This article was published 16/01/2024 (628 days ago), so information in it may no longer be current.
It’s been 16 months since Gabrielle Desrosiers last drove her car.
In September 2022 the St. Malo resident noticed her car was stalling frequently and took it to be repaired. The mechanic found evidence of a rodent infestation and told her to make a claim with Manitoba Public Insurance.
Since then, Desrosiers said she’s been pushed from garage to garage and adjuster to adjuster with no end to her claim in sight.
“We pay so much money for our insurance… this needs to be resolved,” she said Sunday. “They tell you to ‘call your adjuster, call your adjuster.’ I’ve never spoken to the same person at MPI once,” she said.

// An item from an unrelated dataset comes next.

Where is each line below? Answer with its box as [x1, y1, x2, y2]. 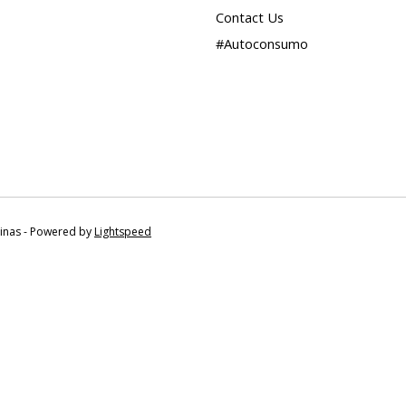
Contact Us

After making her claim in fall 2022, Desrosiers’s 2015 Chevy Malibu was towed to Winkler to be repaired. One month later she went to pick up her car, but as soon as she put the keys in the ignition it stalled again. She left the repair shop empty-handed.
Since then her car has travelled to multiple locations under MPI authorization to be examined, but no inspections or repairs were made, as far as she knows.
“I’m getting thrown from one person to the other because they don’t know what to do. Or they don’t want to deal. I’m fed up,” she said.
The Crown corporation said it cannot divulge any details about Desrosiers’ claim, owing to its privacy policy.
“In the event that additional or new damage/issues are found during the repair process, the owner of the vehicle is required to authorize a repair shop to complete an inspection to confirm it is related to the claim or a separate issue,” MPI spokesperson Kristy Rydz said in an emailed statement Monday.
Desrosiers said she’s still waiting for MPI to prepare that authorization paperwork for her to sign, allowing a mechanic to investigate the claim further.
Desrosiers said she’s happy to authorize the inspection, even if she ultimately has to pay out of pocket, but can’t do so until she is contacted by the public insurer to get the paperwork done.
In an email exchange reviewed by the Free Press, a legal representative from MPI contacted Desrosiers in September 2023 to tell her an adjuster couldn’t inspect her vehicle until a corporation-wide workers’ strike ended. After that, paperwork to authorize the examination could be completed.
The public insurance company’s 1,700 employees accepted a four-year wage agreement and returned to work Nov. 4 after 10 weeks on the picket lines.
“The strike is over,” a clearly frustrated Desrosiers said. “I want my car.”
In its statement, MPI said it is working to clear the existing backlog that accumulated in 2023 as a result of hail-related claims and the strike, and expects its backlog will be cleared by spring.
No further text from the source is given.